Segment Start: DATASET EXTRACT

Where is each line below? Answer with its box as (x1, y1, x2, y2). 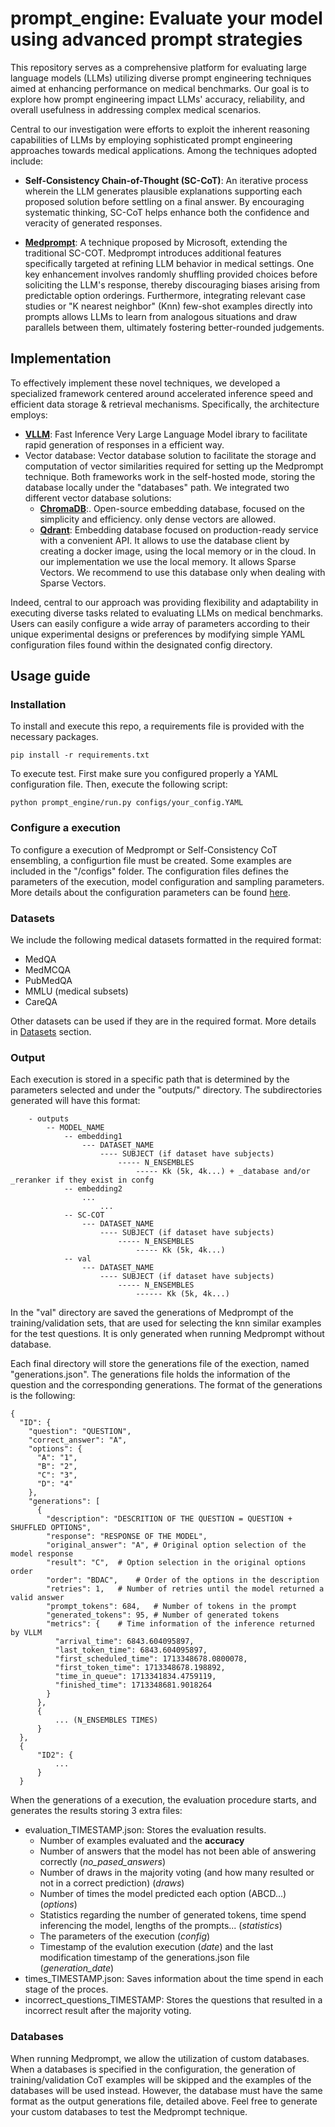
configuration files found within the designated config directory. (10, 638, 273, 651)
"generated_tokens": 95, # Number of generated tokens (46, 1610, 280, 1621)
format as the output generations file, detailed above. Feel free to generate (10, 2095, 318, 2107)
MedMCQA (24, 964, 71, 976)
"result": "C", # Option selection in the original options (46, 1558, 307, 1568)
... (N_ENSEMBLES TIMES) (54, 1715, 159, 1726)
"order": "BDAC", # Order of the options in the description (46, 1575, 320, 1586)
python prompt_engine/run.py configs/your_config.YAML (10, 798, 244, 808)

Segment End: DATASET EXTRACT
Segment Start: DATASET EXTRACT

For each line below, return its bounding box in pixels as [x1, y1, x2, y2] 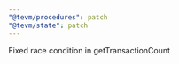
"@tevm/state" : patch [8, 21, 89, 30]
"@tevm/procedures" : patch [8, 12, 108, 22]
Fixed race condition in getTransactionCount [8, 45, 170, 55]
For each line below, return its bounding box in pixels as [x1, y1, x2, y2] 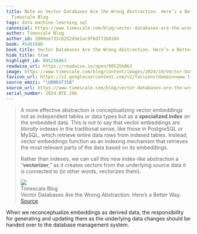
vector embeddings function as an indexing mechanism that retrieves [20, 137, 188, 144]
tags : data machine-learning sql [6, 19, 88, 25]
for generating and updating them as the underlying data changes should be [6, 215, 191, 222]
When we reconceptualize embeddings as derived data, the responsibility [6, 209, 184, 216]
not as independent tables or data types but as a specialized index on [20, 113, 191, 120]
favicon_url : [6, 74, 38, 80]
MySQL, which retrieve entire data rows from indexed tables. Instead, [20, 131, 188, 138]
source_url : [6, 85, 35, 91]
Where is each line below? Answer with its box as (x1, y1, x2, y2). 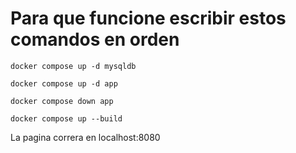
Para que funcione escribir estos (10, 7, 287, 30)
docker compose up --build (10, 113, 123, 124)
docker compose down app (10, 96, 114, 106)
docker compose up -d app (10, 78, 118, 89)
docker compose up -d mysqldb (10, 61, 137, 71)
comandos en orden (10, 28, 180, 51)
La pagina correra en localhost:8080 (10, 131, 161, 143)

Segment End: DATASET EXTRACT

> **WORK ORDER**:
Report the tally of lines in the material holding "tevm", and add nothing to it.

> **EXPECTED ANSWER**:
2